8. En cinquième lieu, en vertu du principe de l'indépendance des procédures de rectification menées à l'encontre d'une société de capitaux, d'une part, et de ses associés, d'autre part, est sans incidence sur les impositions en litige mises à la charge de M. D..., le moyen tiré de l'irrégularité de la notification de la proposition de rectification adressée à la SARL A....

9. En dernier lieu, les énonciations des doctrines référencées BOI-CF-PGR-20-20 n° 20 et n° 50, ainsi que BOI-CF-IOR-10-40 n° 40 sont relatives à la procédure d'imposition et ne constituent donc pas une interprétation d'un texte fiscal dont M. D... pourrait se prévaloir sur le fondement des dispositions de l'article L. 80 A du livre des procédures fiscales.

Sur le bien-fondé des impositions :

10. Aux termes de l'article 109 du code général des impôts : " 1. Sont considérés comme revenus distribués : / 1° Tous les bénéfices ou produits qui ne sont pas mis en réserve ou incorporés au capital (...) ". Aux termes de l'article 111 du code général des impôts : " Sont notamment considérés comme revenus distribués (...) / c. Les rémunérations et avantages occultes ; (...) / e. Les dépenses et charges dont la déduction pour l'assiette de l'impôt sur les sociétés est interdite en vertu des dispositions du premier alinéa et du c du 4 de l'article 39 ".

En ce qui concerne les dépenses et les amortissements de biens à caractère personnel déduits par la SARL A... :

11. M. D... a, par courrier du 21 février 2012, contesté les rectifications relatives aux revenus de capitaux mobiliers taxés sur le fondement du c) de l'article 111 du code général des impôts. En application des dispositions de l'article R. 194-1 du livre des procédures fiscales, il appartient à l'administration de démontrer tant l'existence et le montant de ces revenus que leur appréhension par le contribuable.

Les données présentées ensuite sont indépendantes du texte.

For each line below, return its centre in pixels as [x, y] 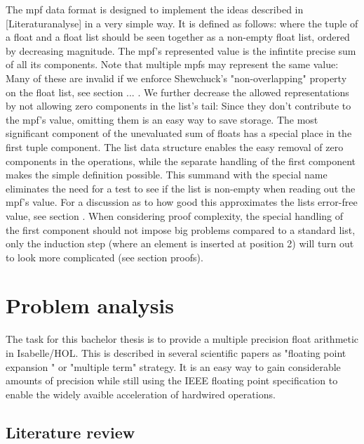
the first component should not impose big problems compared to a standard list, [181, 229]
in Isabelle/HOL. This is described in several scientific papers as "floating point [176, 353]
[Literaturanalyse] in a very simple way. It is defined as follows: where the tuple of [182, 23]
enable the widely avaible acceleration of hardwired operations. [141, 394]
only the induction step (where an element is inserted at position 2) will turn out [180, 243]
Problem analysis [90, 305]
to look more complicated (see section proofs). [105, 257]
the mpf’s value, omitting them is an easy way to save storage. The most [162, 119]
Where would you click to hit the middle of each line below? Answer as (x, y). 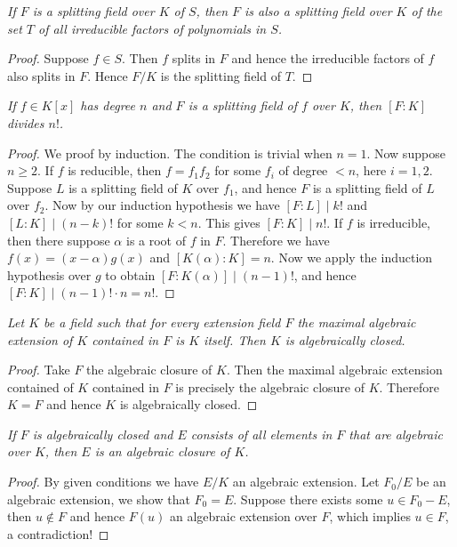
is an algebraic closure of (162, 451)
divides (26, 122)
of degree (303, 170)
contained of (40, 386)
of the (427, 11)
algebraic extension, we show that (99, 499)
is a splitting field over (93, 11)
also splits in (41, 75)
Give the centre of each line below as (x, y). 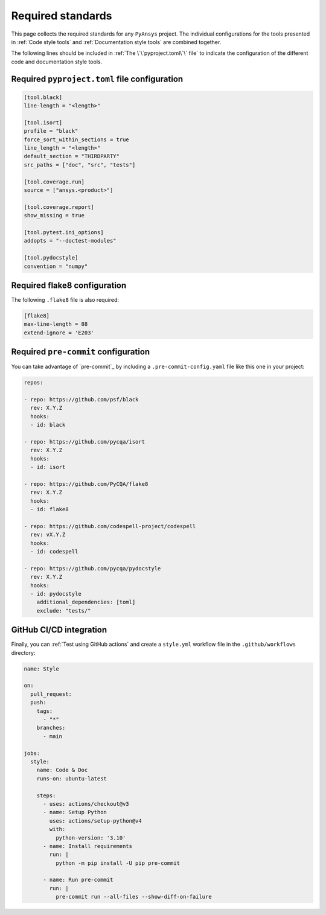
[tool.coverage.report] (59, 207)
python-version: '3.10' (91, 838)
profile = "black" (51, 131)
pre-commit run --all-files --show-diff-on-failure (133, 897)
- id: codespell (54, 552)
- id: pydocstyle (56, 594)
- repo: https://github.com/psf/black (81, 400)
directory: (23, 652)
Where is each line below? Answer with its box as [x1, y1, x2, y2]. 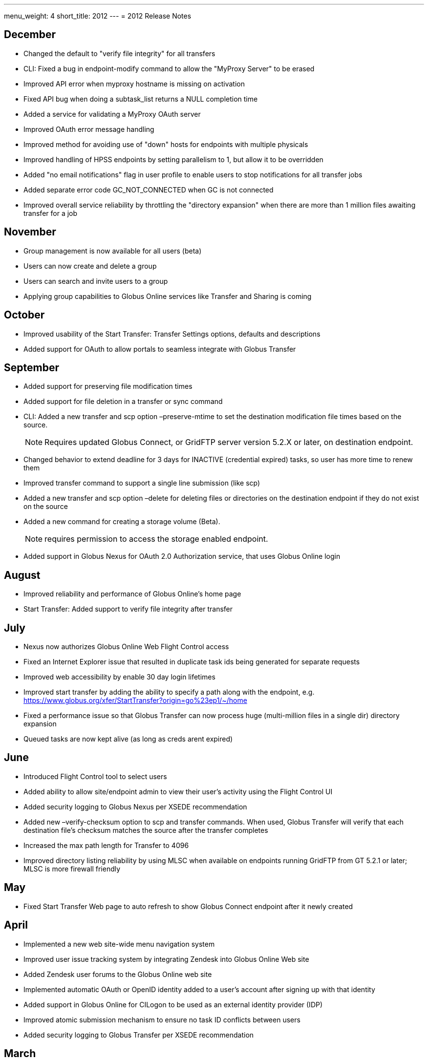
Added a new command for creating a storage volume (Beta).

12. Pour contester les rectifications en litige, M. D... fait valoir que l'administration ne justifie pas que les factures correspondant à des travaux d'entretien et d'équipement de la maison qu'il occupe à Velaux, ainsi qu'à l'achat d'un tracteur et au paiement d'honoraires à Me R. n'ont pas été engagées dans l'intérêt de l'exploitation de la SARL A....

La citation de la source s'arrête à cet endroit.